Paying for college can be a heavy financial burden on a family.  As of 2020, the average cost of tuition and fees for a private university cost a whopping $41,426 per year.  Even sending your child to a public university in Florida can cost over $20,000 per year when you account for tuition, living expenses, and housing costs.

Often times, spouses going through a divorce want to make sure their children’s college expenses will be paid for by one or both parents.  However, Florida law regarding a parent’s duty to pay for their child’s college education may surprise you.

There is no law in Florida requiring parents to pay for their child’s education.

Generally, under Florida law, the obligation of a parent to support their child only lasts until the child turns 18 or graduates high school.  The courts in Florida have stated that the duty to provide a college education is a moral, not a legal, one.  As the law doesn’t require a married spouse to pay for his or her child’s college education, the Equal Protection Clause of the Constitution prohibits the courts from ordering a divorced spouse to do so.  There is, however, one way you might get your ex-spouse to pay for your child’s college education.

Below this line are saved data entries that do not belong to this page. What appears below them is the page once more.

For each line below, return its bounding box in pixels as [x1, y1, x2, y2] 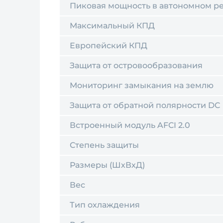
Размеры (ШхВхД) [70, 160, 145, 170]
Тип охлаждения [70, 200, 140, 210]
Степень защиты [70, 140, 139, 150]
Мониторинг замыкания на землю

Marital Settlement Agreements

Even though there is no legal obligation to pay for your child’s college education, a marital settlement agreement can create a contractual obligation for a parent to pay for his or her child’s college education.  A marital settlement agreement is a contract between two spouses that defines the terms of a divorce including: child support, alimony, distribution of assets, and time-sharing of the children. 

Before going to trial in a divorce, the parties are free to negotiate a settlement agreement that goes beyond what a judge could do in court.  This could include requiring one spouse to pay for your child’s tuition, living expenses, and housing expenses.

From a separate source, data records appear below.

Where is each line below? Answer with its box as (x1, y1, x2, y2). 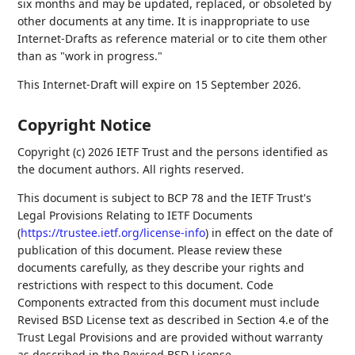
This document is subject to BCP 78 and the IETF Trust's (17, 190, 312, 205)
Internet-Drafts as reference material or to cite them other (17, 31, 328, 46)
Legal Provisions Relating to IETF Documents (17, 208, 254, 223)
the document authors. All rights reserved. (17, 162, 245, 177)
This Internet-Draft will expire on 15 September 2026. (17, 77, 302, 92)
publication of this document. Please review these (17, 242, 283, 258)
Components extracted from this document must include (17, 295, 320, 310)
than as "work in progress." (17, 48, 163, 63)

Poorly Drafted Settlement Agreements

Even if your spouse agrees to pay for your child’s college education, a poorly worded settlement agreement could cause even more problems than it solves.  In Sutton v. Sutton, the husband and wife entered into a valid written marital settlement agreement that stated both parents would pay for their daughter’s college education.  The daughter obtained a college degree and then went on to obtain a graduate degree because she thought both of her parents were obligated to pay for her education.  After the former wife paid for her daughter’s graduate education, the court found that the marital settlement agreement only applied to her undergraduate degree.  Thus, the former wife was stuck with the entire $40,000 bill for her daughter’s graduate education because of a poorly drafted marital settlement agreement.

To avoid outcomes like this, it is recommended that you consult with an experienced family law attorney.